How can we set the stage for openness and communication with our partners before and after breathwork?

 

Mary Ann Forrest-Woodward:

It’s important to offer the idea and the why for trying it out. It's equally important to allow the other time to consider. Breathwork can only work if authentic consent is given.


This breathwork draws the boundary for both people together so it intensifies sexual satisfaction, tenderness, openness… what I say in my pole and body movement classes is to “inhale the body here into the space and exhale the outside world away.”



How can erotic breathwork be integrated into a regular intimacy practice, and how often and for how long should we practice to see an impact?

 

Mary Ann Forrest-Woodward:

The journey of the erotic body can’t be scheduled. Each body has their own schedule, which is very often different from the mind’s schedule. Practice will continue as long as there is pleasure — this is the impact.


After a while breathwork becomes integrated into people’s sex lives. Sometimes the outside world seeps in and the mind wanders off so it helps you to come back. Why would you think about something else when you’re supposed to be receiving and giving pleasure?



How can couples use breathwork during sex/intimacy? Say to prolong pleasure, foreplay, orgasm, etc.?

 

Mary Ann Forrest-Woodward:

One technique is to intentionally take your partner’s breath into your body. You’ll feel your partner’s heat and intensity from underneath your skin. This allows feeling the erotic charge of your partner differently, more deeply. At the same time your experience of pleasure changes.


The idea is to physically feel your lover’s breath, say, in your mouth or on your skin. By receiving it that way, you can feel whatever they’re feeling, hopefully their excitement and that augments there. In a non-sexual situation you see someone having a good time, so it makes you happy and feel good because you want to have a good time, too.


erotic breathwork quote

 

What sort of success stories or breakthroughs have you or your clients experienced doing erotic breathwork?

 

Mary Ann Forrest-Woodward:

As an embodied pole teacher, I have used the sensuality of breath to teach students how to awaken muscles in their erotic bodies and invite those muscles to lead the body into the pleasure of the desired movement. When they feel this pleasure, their erotic bodies do things they did not think was possible.

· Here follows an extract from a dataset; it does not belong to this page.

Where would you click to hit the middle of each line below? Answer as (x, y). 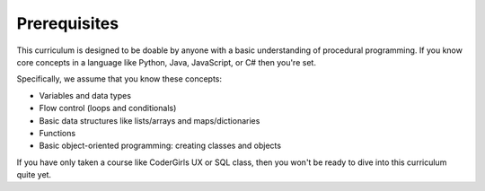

As a teacher mostly what I see the class is that when I can get someone to stop worrying about a pole trick and breathe and relax their body, they flow into the trick without consciously thinking about it. Their body has already learned it, but they’re worried. It’s almost like putting them into a calm state for them to feel what their body already knows.


I can give a very technical description of a pole trick and their brain is trying to figure it out, but if I breathe with them and stand beside them, I put a breath to the movement. You inhale and gather the muscles in your body to prepare them and exhale sends you to the destination. In this case, the pole trick. I’ve had many people say “I never believed I could’ve done that” and the breath takes them out of that head space. 
 


How can we use erotic breathwork techniques in other areas, say, to feel more creative, more powerful, more confident?

 

Mary Ann Forrest-Woodward:

Breathwork is used to ground one’s body and take in energy from the earth to move toward one’s desire. Breathwork can bring heightened awareness to the senses, so that one can hear/feel directions that come from the body.


One of the grounding techniques I do after deeper interactions is that 5, 4, 3, 2, 1…. I find 5 things I can see. I physically touch 4 things. I note in my brain 3 things I hear. I notice 2 things I smell. I focus on one thing I can taste. This is what I do when I feel I need to ground back into the earth’s energy. You can also do this before moving into a situation you’re nervous about.




How are you using breathwork to feel more erotic, dive deeper into your sensuality and ignite your body to become more orgasmically alive?